**Problem description**
Could you print each entry below verbatim while omitting the pictures?
Start of Block
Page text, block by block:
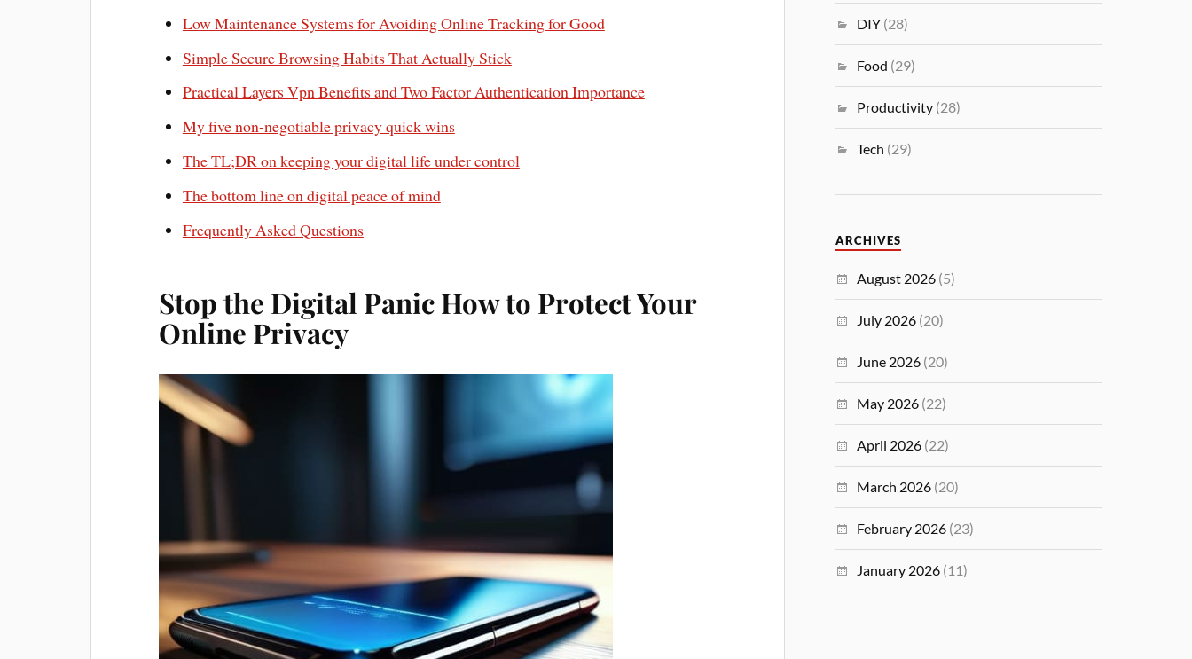
Low Maintenance Systems for Avoiding Online Tracking for Good
Simple Secure Browsing Habits That Actually Stick
Practical Layers Vpn Benefits and Two Factor Authentication Importance
My five non-negotiable privacy quick wins
The TL;DR on keeping your digital life under control
The bottom line on digital peace of mind
Frequently Asked Questions
Stop the Digital Panic How to Protect Your
Online Privacy
DIY (28)
Food (29)
Productivity (28)
Tech (29)
ARCHIVES
August 2026 (5)
July 2026 (20)
June 2026 (20)
May 2026 (22)
April 2026 (22)
March 2026 (20)
February 2026 (23)
January 2026 (11)
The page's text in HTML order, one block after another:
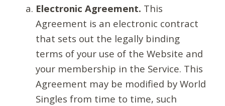
Electronic Agreement. This
Agreement is an electronic contract
that sets out the legally binding
terms of your use of the Website and
your membership in the Service. This
Agreement may be modified by World
Singles from time to time, such
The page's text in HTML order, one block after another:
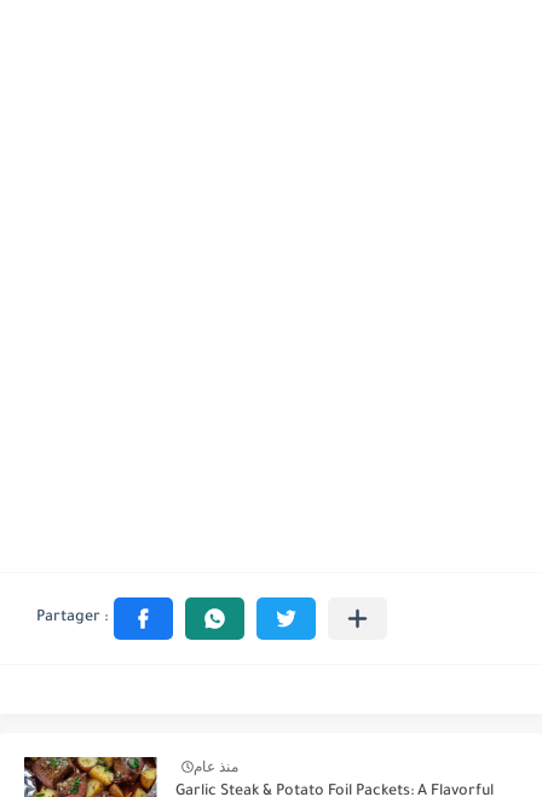
منذ عام
Garlic Steak & Potato Foil Packets: A Flavorful
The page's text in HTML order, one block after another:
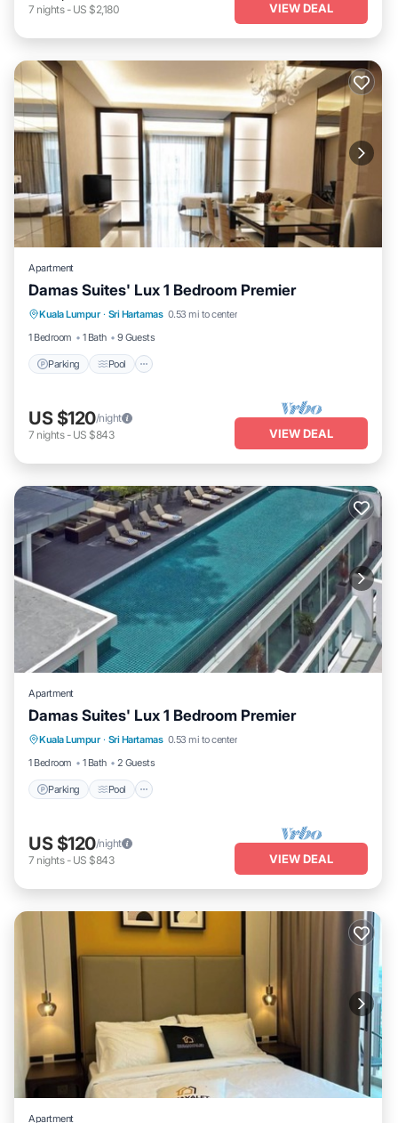
7 nights- US $2,180 VIEW DEAL
Apartment
Damas Suites' Lux 1 Bedroom Premier
Kuala Lumpur · Sri Hartamas 0.53 mi to center
1 Bedroom
1 Bath 9 Guests
Parking Pool
Parking Pool
Balcony/Terrace
Kitchen
US $120/night
7 nights- US $843 VIEW DEAL
Apartment
Damas Suites' Lux 1 Bedroom Premier
Kuala Lumpur · Sri Hartamas 0.53 mi to center
1 Bedroom
1 Bath 2 Guests
Parking Pool
Parking Pool
Kitchen
Air Conditioner
US $120/night
7 nights- US $843 VIEW DEAL
Apartment
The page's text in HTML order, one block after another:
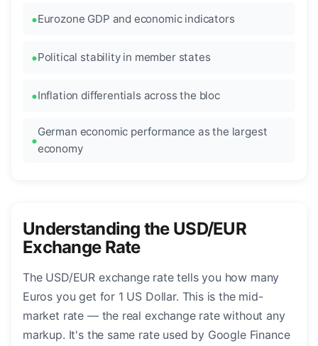
Eurozone GDP and economic indicators
Political stability in member states
Inflation differentials across the bloc
German economic performance as the largest
economy
Understanding the USD/EUR
Exchange Rate
The USD/EUR exchange rate tells you how many
Euros you get for 1 US Dollar. This is the mid-
market rate — the real exchange rate without any
markup. It's the same rate used by Google Finance
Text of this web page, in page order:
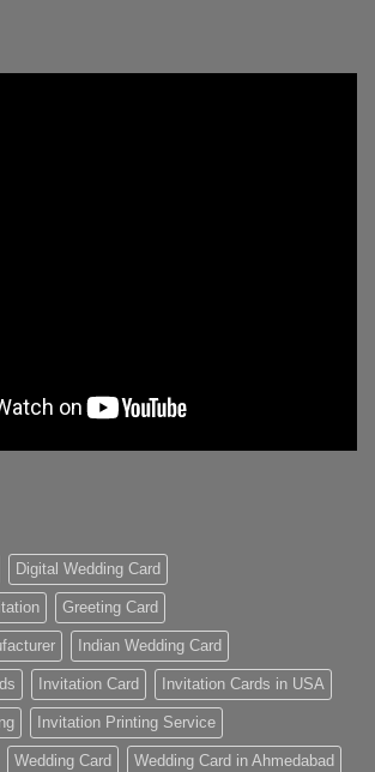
End of Block
**Reply to the exercise**
Page text, block by block:
Low Maintenance Systems for Avoiding Online Tracking for Good
Simple Secure Browsing Habits That Actually Stick
Practical Layers Vpn Benefits and Two Factor Authentication Importance
My five non-negotiable privacy quick wins
The TL;DR on keeping your digital life under control
The bottom line on digital peace of mind
Frequently Asked Questions
Stop the Digital Panic How to Protect Your
Online Privacy
DIY (28)
Food (29)
Productivity (28)
Tech (29)
ARCHIVES
August 2026 (5)
July 2026 (20)
June 2026 (20)
May 2026 (22)
April 2026 (22)
March 2026 (20)
February 2026 (23)
January 2026 (11)
The page's text in HTML order, one block after another:
Electronic Agreement. This
Agreement is an electronic contract
that sets out the legally binding
terms of your use of the Website and
your membership in the Service. This
Agreement may be modified by World
Singles from time to time, such
The page's text in HTML order, one block after another:
منذ عام
Garlic Steak & Potato Foil Packets: A Flavorful
The page's text in HTML order, one block after another:
7 nights- US $2,180 VIEW DEAL
Apartment
Damas Suites' Lux 1 Bedroom Premier
Kuala Lumpur · Sri Hartamas 0.53 mi to center
1 Bedroom
1 Bath 9 Guests
Parking Pool
Parking Pool
Balcony/Terrace
Kitchen
US $120/night
7 nights- US $843 VIEW DEAL
Apartment
Damas Suites' Lux 1 Bedroom Premier
Kuala Lumpur · Sri Hartamas 0.53 mi to center
1 Bedroom
1 Bath 2 Guests
Parking Pool
Parking Pool
Kitchen
Air Conditioner
US $120/night
7 nights- US $843 VIEW DEAL
Apartment
The page's text in HTML order, one block after another:
Eurozone GDP and economic indicators
Political stability in member states
Inflation differentials across the bloc
German economic performance as the largest
economy
Understanding the USD/EUR
Exchange Rate
The USD/EUR exchange rate tells you how many
Euros you get for 1 US Dollar. This is the mid-
market rate — the real exchange rate without any
markup. It's the same rate used by Google Finance
Text of this web page, in page order:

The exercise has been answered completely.